"Se as crianças precisam ser atendidas em suas necessidades básicas de proteção, nutrição e afeto, não precisam ser atendidas em todos os seus desejos e, muito menos, imediatamente. Limites, interdições, “nãos” devem ser dados para que as crianças aprendam a viver no mundo das outras pessoas e aprendam a levar em consideração também as necessidades e os desejos alheios"
Tudo o que o ser humano faz é para obter prazer ou para evitar dor. A nossa época, chamada hipermoderna, caracteriza-se pela busca do prazer imediato. Frustração é tolerada com dificuldade, foge-se de qualquer sofrimento físico ou mental, dor é inadmissível. Mesmo tensão e estresse são considerados sempre nocivos. Até a ética precisa ser indolor.
Desde o berço, busca-se poupar o ser humano. O choro do bebê é logo identificado por sua mãe como sofrimento, que imediatamente o atende. Ela se esquece que o choro é a fala do bebê, que não necessariamente está com dor ou privação. Ele pode estar pedindo atenção e pode, também, esperar um pouquinho para ser atendido. Apenas no útero, o bebê é atendido a priori.
Ao nascer, ele vive necessidades e precisa que um outro ser da mesma espécie cuide dele. Ele tem que manifestar essa necessidade para ser satisfeito e precisa esperar que quem cuida dele o entenda e o atenda. Essa comunicação é vital para seu desenvolvimento.
Se as crianças precisam ser atendidas em suas necessidades básicas de proteção, nutrição e afeto, não precisam ser atendidas em todos os seus desejos e, muito menos, imediatamente. Limites, interdições, “nãos” devem ser dados para que as crianças aprendam a viver no mundo das outras pessoas e aprendam a levar em consideração também as necessidades e os desejos alheios.
Os filhos, muitas vezes, têm que lidar com frustrações, tolerar esperas, entreter tensões, pois só assim conseguem descobrir meios alternativos e viáveis para tentar satisfazer seus desejos. Esse é um aprendizado inestimável que propicia o desenvolvimento da capacidade de elaboração mental, o aumento da flexibilidade adaptativa e o fortalecimento do eu.

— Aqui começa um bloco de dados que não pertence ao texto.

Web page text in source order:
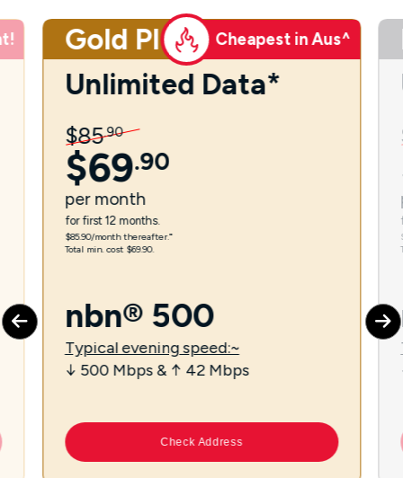
Gold Plus Cheapest in Aus^
Unlimited Data*
$85.90
$69.90
per month
for first 12 months.
$85.90/month thereafter.⁼
Total min. cost $69.90.
nbn® 500
Typical evening speed:~
↓ 500 Mbps & ↑ 42 Mbps
Check Address

Atualmente existem muitas crianças que não aprenderam a aguentar esperas, não aceitam os “nãos” e suas birras são assustadoras. Os pais, com medo de frustrarem seus filhos, com medo de fazê-los sofrer, só dizem “sim" ou pior, transformam o “não” em “sim” frente ao enfrentamento agressivo dos filhos. Reforçam, com isso, o direito compulsivo ao prazer imediato e incondicional.
A grande importância do espaço da falta
Não é criado o espaço da falta, pois a satisfação do desejo não é adiada, uma vez que a espera é identificada com sofrimento. Os objetos de desejo, assim conseguidos dessa forma tão rápida, tornam-se rapidamente também descartáveis.
Está se correndo o risco de se criar uma geração que não tolera o espaço da falta, pois não foi ensinada a esperar nada. Sabe-se que é no espaço da falta que nasce o desejo verdadeiro por objetos e por pessoas. O desejo alimentado por um objeto, carrega de valor esse próprio objeto e é o desejo pela outra pessoa, que conduz ao amor por ela e à possibilidade de trocas afetivas.
Pode ser que esteja sendo criada uma geração de seres humanos egoístas, que são apenas receptores no mundo, que creem ser seu direito o atendimento imediato no que querem e, se possível, até mesmo serem adivinhados nos seus desejos. Oxalá, quanto a isso, eu esteja equivocada.